Er ist nicht nur Nahla zu verdanken, der Erfolg der zahlreich gefundenen Wörter und der zunehmend gesprächigen Gruppe. Sicher hat die Pudelhündin aber ihren Anteil daran. «Tiere heilen nicht per se», sagt auch Saskia Thiem, «eine tiergestützte Therapie ist keine eigenständige Therapieform, sie wird als Ergänzung bestehender Konzepte genutzt.» Das therapeutische Arbeiten mit Tieren eigne sich besonders für Patienten, bei denen herkömmliche Therapien nicht optimal greifen würden. Gerade bei schwer zugänglichen Patienten, die therapiemüde seien, nicht mehr von sich aus mitmachten und keine Störungseinsicht hätten, stelle die tiergestützte Therapie eine sinnvolle zusätzliche Behandlungsoption dar. Auch Saskia Thiem hat in den wenigen Monaten, die sie mit ihrer Hündin zusammenarbeitet, bereits einige vielversprechende Erfahrungen gemacht. So hat sich ein Patient immer wieder nach Nahla erkundigt. Er stand plötzlich in ihrem Büro, um zu fragen, wie es der Hündin gehe. «Er hat nicht wegen mir, sondern wegen ihr mitgemacht», sagt die Sprachtherapeutin. Von der positiven Wirkung eines Therapiebegleithundes ist sie überzeugt. Nahla übernehme häufig die Funktion eines Eisbrechers. Die Kontaktaufnahme mit ihren Patienten werde erleichtert, die Beziehung zu ihnen gestärkt. «Fast jeder hat einen Bezug zu, eine Erfahrung mit einem Tier», schnell werde ein gemeinsames Gesprächsthema gefunden, eine natürliche Sprechsituation geschaffen. Und genau darum geht es: Um das Zurückfinden zur Sprache, um Worte, die ohne grosse Anstrengung von der Zunge kommen, um Geschichten, die erzählt werden können.

Die Stunde der tiergestützten Therapie in der Klinik Lengg ist bald vorüber. Robert Eng streichelt noch einmal das kuschelige Fell von Nahla, die wild schwänzelnd und mit ihren treuherzigen und hellwachen rehfarbenen Augen neben ihm steht. Dann wendet er sich in die Runde und verspricht: «Nächste Woche halte ich einen Vortrag über Fledermäuse.» Das seien nämlich seine Lieblingstiere. (mmw)

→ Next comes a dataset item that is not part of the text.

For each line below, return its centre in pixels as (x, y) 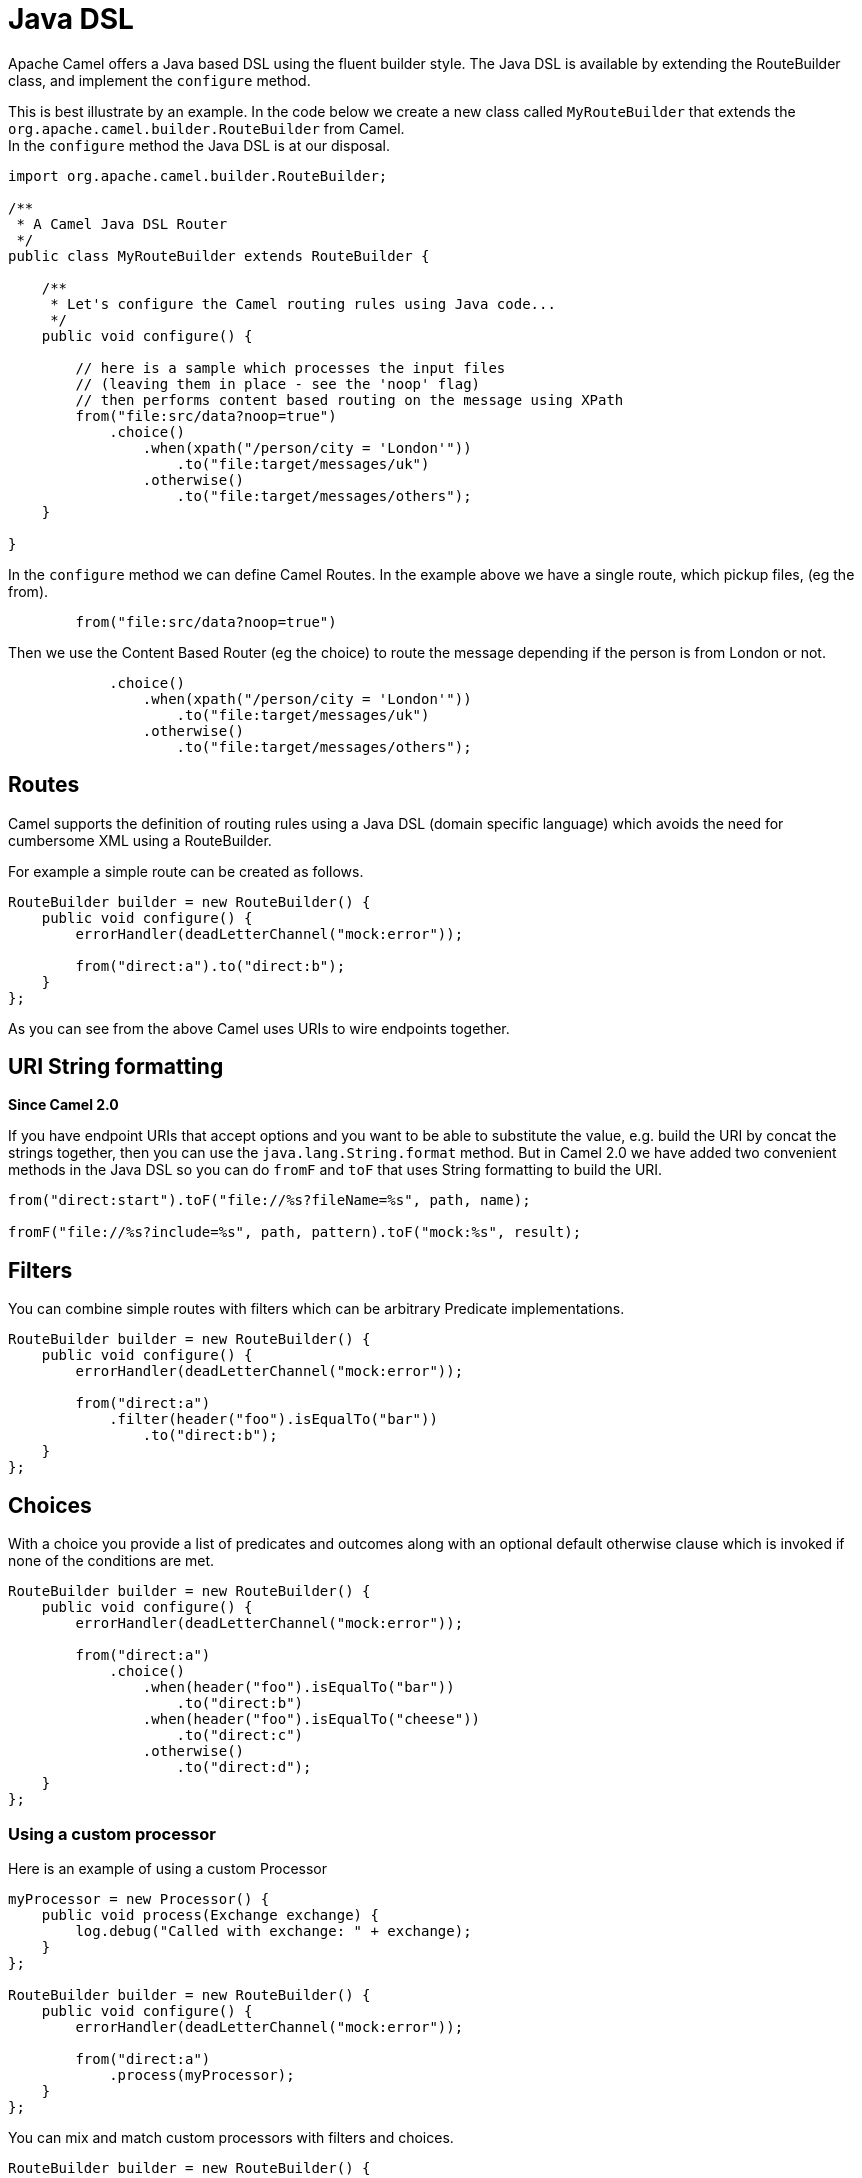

*Namen der Patienten geändert.

 

Therapiebegleithund

Als Therapiebegleithund wird ein Hund bezeichnet, der mit seinem ­Besitzer regelmässig dessen therapeutische Arbeit begleitet und durch gezielten Einsatz positive Auswirkungen auf das Erleben und Verhalten von Menschen erzielen soll. Der Therapiebegleithund wird mit seinem Halter zusammen ausgebildet sowie geprüft und im Fall von Pudelhündin Nahla in die Arbeit ihres Frauchens Saskia Thiem integriert. Die beiden arbeiten zusammen als Therapiebegleithunde-Team.
Als Therapiebegleithund eigenen sich Hunde, die menschenbezogen und freundlich sind. Eine gewissenhafte und zuverlässige Erziehung ist essentiell. Die Beziehung zum Tier spielt dabei eine wichtige Schlüsselrolle. Die Hunde selber müssen körperlich gesund sein.
Ihre Einsätze sind zeitlich begrenzt. Tierärzte untersuchen die Hunde regelmässig nach strengen Vorgaben, weiterhin findet jährlich eine Überprüfung statt und alte Hunde werden «pensioniert».